**Exercise goal:** Nothing but the lines from the one with "dreams and the" through the end of the records below should be written out, and each must match word for word.

**Records to process:**
=== Begin Enclosure ===
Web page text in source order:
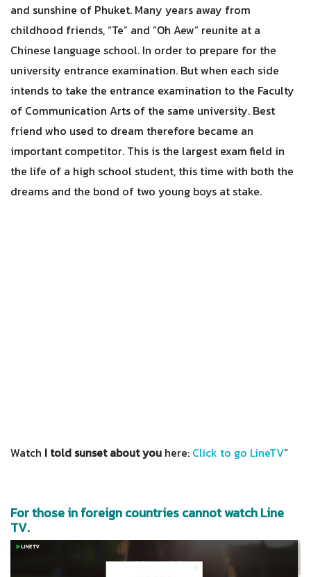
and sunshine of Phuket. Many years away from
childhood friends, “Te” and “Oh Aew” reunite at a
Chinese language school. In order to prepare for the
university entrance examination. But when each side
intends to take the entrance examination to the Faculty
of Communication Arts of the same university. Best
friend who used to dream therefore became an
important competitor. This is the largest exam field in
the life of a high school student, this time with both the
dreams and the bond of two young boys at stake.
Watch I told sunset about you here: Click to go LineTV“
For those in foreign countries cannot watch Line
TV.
=== End Enclosure ===
**Solution:**
dreams and the bond of two young boys at stake.
Watch I told sunset about you here: Click to go LineTV“
For those in foreign countries cannot watch Line
TV.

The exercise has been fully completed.